My knee was really starting to hurt. I guess it’s true that you don’t always feel pain if you don’t notice you’re injured. I mean, losing a limb or something I think you wouldn’t be able to ignore, but a graze like mine that I hadn’t even thought about, that’s fairly standard. As the journey went on and I bumped my elbow on the window, I discovered that was grazed, too. Just a scrape. I got a wet wipe and a big plaster from the conductor and steeled myself to lift the thick lump of wrinkled skin on my knee to check for trapped grit etc. That part was actually pretty painless. I was expecting the agony of having an amputation stump cauterised, but on that score I was disappointed.

More passengers got on and expressed concern, and their own shame at not having wet wipes or plasters to give me. Faith in humanity (and British self-deprecation) restored. With my knee safely protected from prying eyes and jeans fluff, I settled in for the rest of my journey.

Now, I had been planning (if you saw my Tweet) to work on a WIP on the train. This story (Murder Express) is currently in hand-written form. Not only was I now jammed in on the train next to a nice old man (who didn’t have any tissue to offer me and he was very apologetic about it) with two still open wounds – I felt like I’d bothered the conductor enough and really it was my knee that was the problem – but holding a pen and writing while scuffing my palms on the paper did not appeal.

So I listened to Under Milk Wood instead.

I texted my lovely friend and asked him to bring medical supplies to the station, explaining my idiocy. I felt like I had ruined the whole day. Gone were all attempts at looking like I’d made an effort and like a real person. I stepped off the train feeling like a schoolchild who’d fallen in the playground. We fixed up my hands and went in search of better dressing for my knee, eventually settling for some of those massive square pads with sticky edges.

It was a nice day, once I’d been triaged. The sun was shining and we had coffee, then lunch, then spent half an hour in the SciFi-Fantasy section (they aren’t the same thing, dammit!) at Waterstone’s loudly discussing, recommending, denouncing and holding forth about various books and series until we thought we’d better either buy something or leave. So we bought, and we decided to go sit in the sun and read for a bit. Maybe get ice cream.

A lazy afternoon followed, with tea and cake, and then beer, and dinner, and then I got back on the train.

I then had another mini-adventure. I know! What more could happen in one day?! This one was a battle of wits. A nice man opposite me saw me poking my knee and changing the dressing (yes, in public on the train) and inquired after my injury. He, unfortunately for me, was speaking Doric, the Scots dialect of the North-East.
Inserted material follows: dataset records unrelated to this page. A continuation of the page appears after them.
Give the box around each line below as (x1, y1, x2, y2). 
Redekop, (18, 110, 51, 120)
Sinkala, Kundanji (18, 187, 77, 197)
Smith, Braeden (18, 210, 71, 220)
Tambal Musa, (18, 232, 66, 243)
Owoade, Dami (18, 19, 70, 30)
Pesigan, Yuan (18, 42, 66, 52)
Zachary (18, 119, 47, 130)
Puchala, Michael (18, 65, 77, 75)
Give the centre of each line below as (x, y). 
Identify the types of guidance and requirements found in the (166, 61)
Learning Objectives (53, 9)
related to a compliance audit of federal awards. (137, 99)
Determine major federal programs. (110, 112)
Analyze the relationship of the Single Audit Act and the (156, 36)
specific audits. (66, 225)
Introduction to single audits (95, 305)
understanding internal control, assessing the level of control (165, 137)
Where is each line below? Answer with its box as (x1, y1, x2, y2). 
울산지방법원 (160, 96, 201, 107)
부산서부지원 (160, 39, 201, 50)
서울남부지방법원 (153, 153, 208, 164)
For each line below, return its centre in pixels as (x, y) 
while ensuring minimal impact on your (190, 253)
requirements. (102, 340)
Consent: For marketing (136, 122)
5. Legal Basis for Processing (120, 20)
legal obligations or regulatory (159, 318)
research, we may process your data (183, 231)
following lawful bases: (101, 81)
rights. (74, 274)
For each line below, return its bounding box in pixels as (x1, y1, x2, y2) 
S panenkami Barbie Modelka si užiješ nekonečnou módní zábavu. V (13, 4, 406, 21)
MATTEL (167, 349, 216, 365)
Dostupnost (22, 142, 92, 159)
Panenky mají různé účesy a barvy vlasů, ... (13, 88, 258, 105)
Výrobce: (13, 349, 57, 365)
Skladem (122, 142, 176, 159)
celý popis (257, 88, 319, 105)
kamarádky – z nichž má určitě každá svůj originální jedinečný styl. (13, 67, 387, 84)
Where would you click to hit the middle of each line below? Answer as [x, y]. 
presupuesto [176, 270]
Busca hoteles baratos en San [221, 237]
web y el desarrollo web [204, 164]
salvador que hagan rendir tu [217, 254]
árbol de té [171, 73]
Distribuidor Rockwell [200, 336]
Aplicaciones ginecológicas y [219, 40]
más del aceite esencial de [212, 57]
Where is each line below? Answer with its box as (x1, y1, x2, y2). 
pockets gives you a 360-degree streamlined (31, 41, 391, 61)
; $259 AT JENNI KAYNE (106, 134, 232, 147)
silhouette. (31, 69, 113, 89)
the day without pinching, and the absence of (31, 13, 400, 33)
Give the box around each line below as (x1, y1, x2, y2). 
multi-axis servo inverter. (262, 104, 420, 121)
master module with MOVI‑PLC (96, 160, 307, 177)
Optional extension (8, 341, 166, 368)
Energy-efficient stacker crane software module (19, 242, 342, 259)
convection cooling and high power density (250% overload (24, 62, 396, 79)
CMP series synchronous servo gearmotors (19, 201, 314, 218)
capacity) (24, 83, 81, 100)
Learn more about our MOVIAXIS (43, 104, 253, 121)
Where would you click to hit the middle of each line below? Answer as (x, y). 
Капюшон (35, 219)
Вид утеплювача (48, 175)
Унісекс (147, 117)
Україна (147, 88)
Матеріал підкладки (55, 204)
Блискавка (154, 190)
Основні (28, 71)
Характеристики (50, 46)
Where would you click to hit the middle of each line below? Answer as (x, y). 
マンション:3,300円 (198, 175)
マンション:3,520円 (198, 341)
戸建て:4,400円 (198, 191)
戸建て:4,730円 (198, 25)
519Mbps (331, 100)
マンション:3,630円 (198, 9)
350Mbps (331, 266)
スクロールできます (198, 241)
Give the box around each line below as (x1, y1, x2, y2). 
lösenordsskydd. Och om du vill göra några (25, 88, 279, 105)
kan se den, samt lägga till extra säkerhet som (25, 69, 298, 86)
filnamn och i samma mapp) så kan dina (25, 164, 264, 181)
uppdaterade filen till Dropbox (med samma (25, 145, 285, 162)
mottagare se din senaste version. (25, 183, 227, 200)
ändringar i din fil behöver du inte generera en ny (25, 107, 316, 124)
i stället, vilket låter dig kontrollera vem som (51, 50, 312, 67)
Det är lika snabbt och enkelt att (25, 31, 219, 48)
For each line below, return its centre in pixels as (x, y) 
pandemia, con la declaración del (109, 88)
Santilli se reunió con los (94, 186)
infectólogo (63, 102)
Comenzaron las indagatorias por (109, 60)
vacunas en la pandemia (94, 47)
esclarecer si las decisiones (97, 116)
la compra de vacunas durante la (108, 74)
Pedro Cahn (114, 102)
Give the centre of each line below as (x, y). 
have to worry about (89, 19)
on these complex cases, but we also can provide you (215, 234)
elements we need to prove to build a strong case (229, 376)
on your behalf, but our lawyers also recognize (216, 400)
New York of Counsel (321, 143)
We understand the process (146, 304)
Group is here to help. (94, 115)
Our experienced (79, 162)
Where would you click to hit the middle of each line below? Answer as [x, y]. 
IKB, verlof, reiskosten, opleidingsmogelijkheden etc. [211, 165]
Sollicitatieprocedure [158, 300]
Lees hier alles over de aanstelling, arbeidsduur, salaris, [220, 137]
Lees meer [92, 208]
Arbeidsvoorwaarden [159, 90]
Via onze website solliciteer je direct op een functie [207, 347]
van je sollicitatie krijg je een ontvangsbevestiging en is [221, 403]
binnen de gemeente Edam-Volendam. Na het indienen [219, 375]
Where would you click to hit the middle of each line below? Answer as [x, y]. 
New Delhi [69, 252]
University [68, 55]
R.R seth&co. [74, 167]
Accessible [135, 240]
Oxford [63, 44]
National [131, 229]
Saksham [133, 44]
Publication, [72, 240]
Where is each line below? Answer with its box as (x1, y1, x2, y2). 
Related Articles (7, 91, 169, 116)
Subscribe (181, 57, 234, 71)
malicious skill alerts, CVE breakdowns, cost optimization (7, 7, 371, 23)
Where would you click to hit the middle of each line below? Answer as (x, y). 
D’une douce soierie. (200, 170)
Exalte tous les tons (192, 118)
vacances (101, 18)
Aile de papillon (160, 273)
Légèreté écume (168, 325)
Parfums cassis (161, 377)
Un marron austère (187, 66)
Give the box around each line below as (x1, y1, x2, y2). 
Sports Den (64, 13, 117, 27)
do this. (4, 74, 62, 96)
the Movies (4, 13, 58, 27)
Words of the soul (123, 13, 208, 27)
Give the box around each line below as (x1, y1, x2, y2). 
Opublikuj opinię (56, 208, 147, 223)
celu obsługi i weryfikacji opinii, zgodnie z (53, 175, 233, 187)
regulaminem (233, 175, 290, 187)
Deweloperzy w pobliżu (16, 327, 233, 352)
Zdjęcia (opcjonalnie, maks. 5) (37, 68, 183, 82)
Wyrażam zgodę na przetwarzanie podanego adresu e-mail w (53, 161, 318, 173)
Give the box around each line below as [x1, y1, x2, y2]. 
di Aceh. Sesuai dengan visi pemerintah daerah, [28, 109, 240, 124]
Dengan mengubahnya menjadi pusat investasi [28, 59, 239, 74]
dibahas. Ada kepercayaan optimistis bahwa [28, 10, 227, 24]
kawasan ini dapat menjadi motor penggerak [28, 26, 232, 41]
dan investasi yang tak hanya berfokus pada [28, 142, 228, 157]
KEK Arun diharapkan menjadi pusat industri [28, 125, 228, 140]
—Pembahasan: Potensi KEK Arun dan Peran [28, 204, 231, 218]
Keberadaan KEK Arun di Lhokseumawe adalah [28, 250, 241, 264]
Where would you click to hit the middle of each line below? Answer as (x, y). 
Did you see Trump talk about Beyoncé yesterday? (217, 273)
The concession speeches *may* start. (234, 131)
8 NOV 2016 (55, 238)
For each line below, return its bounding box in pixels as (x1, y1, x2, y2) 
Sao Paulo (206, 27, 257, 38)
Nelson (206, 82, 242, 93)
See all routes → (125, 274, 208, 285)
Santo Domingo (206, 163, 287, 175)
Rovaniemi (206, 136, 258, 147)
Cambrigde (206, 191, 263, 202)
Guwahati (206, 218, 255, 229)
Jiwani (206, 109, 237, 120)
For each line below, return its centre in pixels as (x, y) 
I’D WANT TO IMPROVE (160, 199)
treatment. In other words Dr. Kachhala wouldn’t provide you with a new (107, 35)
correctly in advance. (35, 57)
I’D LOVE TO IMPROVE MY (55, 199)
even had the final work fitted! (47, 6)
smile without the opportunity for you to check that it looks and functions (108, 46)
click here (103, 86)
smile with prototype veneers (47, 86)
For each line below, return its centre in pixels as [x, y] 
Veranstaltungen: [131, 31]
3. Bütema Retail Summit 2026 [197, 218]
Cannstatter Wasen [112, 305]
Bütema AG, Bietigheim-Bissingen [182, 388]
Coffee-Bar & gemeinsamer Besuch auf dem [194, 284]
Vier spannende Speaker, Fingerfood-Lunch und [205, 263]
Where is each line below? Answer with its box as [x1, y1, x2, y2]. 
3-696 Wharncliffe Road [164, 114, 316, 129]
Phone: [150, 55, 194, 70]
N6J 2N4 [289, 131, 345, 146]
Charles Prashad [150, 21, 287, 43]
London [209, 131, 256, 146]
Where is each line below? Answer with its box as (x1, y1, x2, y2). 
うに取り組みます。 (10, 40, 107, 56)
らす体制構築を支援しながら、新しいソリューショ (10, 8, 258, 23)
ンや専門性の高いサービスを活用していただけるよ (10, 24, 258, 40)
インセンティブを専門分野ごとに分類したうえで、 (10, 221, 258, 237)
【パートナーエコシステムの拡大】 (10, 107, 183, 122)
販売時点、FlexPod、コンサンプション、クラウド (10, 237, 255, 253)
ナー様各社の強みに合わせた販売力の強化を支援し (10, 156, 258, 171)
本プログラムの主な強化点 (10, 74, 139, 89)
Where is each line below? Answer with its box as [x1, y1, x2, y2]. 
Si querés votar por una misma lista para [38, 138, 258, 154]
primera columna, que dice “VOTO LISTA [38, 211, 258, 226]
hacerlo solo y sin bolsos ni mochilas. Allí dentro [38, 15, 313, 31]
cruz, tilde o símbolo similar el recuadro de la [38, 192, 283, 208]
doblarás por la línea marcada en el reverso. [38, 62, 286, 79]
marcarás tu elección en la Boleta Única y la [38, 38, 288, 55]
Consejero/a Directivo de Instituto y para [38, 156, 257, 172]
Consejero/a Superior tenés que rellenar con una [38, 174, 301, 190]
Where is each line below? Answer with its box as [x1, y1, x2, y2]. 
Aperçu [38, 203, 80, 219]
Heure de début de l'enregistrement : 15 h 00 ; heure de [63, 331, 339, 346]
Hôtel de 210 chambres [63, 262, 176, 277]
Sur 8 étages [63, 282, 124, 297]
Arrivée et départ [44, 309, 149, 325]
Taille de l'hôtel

We had a lovely conversation, I think, as I tried my best to understand what the hell he was saying. I caught one or two words per sentence and filled in what I could based on his facial expression and most likely question/response. Before things could go beyond polite passenger chit chat, he got off. If he’d started discussing the philosophy of Descartes or something, I’d have been in trouble.

I made it home without further incident, I’m sure you’ll be glad to know. My knee dried out nicely overnight and is now mostly brown and scabby. My palms are still stinging, because I can’t stop using my hands, but they’re scabbing up, too. Do you think I can get a day off, tomorrow? (We don’t get the end of May Bank Hol). I am hideously injured, after all.